Seharusnya pemerintah sudah mengantisipasi karena kebutuhan garam per tahun itu sekitar 4,1 juta ton, sedangkan produksi lokal hanya mampu memasok antara 1,7-1,8 juta ton per tahun. "Harusnya ada pengamanan dari pemerintah karena garam itu bahan baku bukan produk jadi. Masuk pun harus diolah dulu," kata Tony.

Selain itu, 75.000 ton belum bisa mengatasi masalah kelangkaan garam. Angka 75.000 ton itu hanya untuk memenuhi kebutuhan konsumsi, belum termasuk industri. Misalnya, pengasinan ikan, penyemakan kulit, tekstil, dan pakan ternak. Tony menambahkan impor garam yang ideal hingga akhir 2017 adalah 500.000-600.000 ton. Jumlah ini sudah bisa memenuhi kebutuhan konsumsi hingga industri. "Ini sudah termasuk untuk konsumsi, dan industri penyemakan kulit hingga aneka pangan," tutur Tony.

Menurut mantan Sekretaris Kementerian BUMN periode 2005-2010 Said Didu, keputusan impor itu terlambat. Selain itu, jumlah yang diimpor sedikit, tak akan mampu mengatasi masalah kelangkaan.

"Kebijakan pemerintah untuk impor garam saat ini adalah tepat walau sangat terlambat dilakukan. Sebenarnya keputusan impor garam sudah bisa diambil minimal 6 bulan sebelum kejadian, karena produksi tahun ini untuk konsumsi tahun depan. Keterlambatan tersebut sudah merugikan konsumen dan industri serta memberikan peluang pihak importir menikmati untung besar," ujar Said, Senin (31/7).

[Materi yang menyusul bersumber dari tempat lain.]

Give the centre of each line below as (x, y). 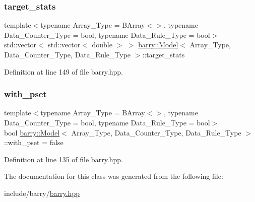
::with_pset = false (34, 142)
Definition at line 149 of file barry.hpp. (63, 71)
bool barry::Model (32, 132)
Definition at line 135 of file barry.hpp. (63, 159)
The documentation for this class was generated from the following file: (114, 176)
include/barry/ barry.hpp (42, 193)
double (102, 45)
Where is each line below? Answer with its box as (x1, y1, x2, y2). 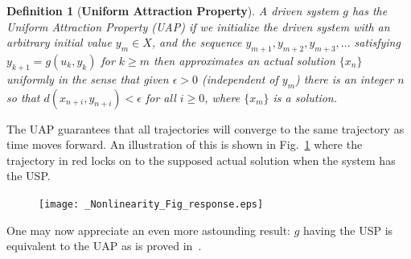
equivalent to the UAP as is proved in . (6, 237, 202, 254)
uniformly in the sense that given (6, 70, 169, 87)
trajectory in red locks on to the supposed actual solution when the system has (6, 151, 396, 168)
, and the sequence (151, 34, 242, 51)
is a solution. (273, 88, 338, 105)
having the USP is (303, 221, 393, 238)
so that (6, 88, 40, 105)
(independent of (202, 70, 278, 87)

Said menjelaskan alasan Indonesia harus impor garam. Total kebutuhan garam kita saat ini sekitar 4 juta ton/tahun. Sebanyak 750.000 ton/tahun kebutuhan untuk konsumsi dan sisanya untuk industri. Sementara, produksi garam lokal sekitar 2 juta ton per tahun. Sekitar 300 ribu ton/tahun dari PT Garam dan sisanya dari rakyat untuk garam konsumsi.

Di sisi lain, Masalah garam ini bukan hanya menyangkut konsumsi, tapi terkait juga dengan kebutuhan industri. Banyak sekali Industri yang butuhkan garam, contohnya industri makanan, tekstil, petrokimia, pulp dan kertas, kulit, hingga pengeboran minyak. "Kita realistis melihat impor garam, jangan terlalu disalahkan. Realistis saja, kita enggak bisa menghasilkan garam," kata Said.

Ia menambahkan, pemerintah harus mengawasi ketat agar garam industri tak masuk ke pasar dan dikonsumsi. "Yang perlu dikendalikan adalah impor garam industri tidak merembet ke garam konsumsi, agar harga garam produk petani tidak anjlok. Gunakan instrumen perdagangan biasa untuk impor garam industri dan awasi ketat agar tidak merembet ke konsumsi," pungkas Said.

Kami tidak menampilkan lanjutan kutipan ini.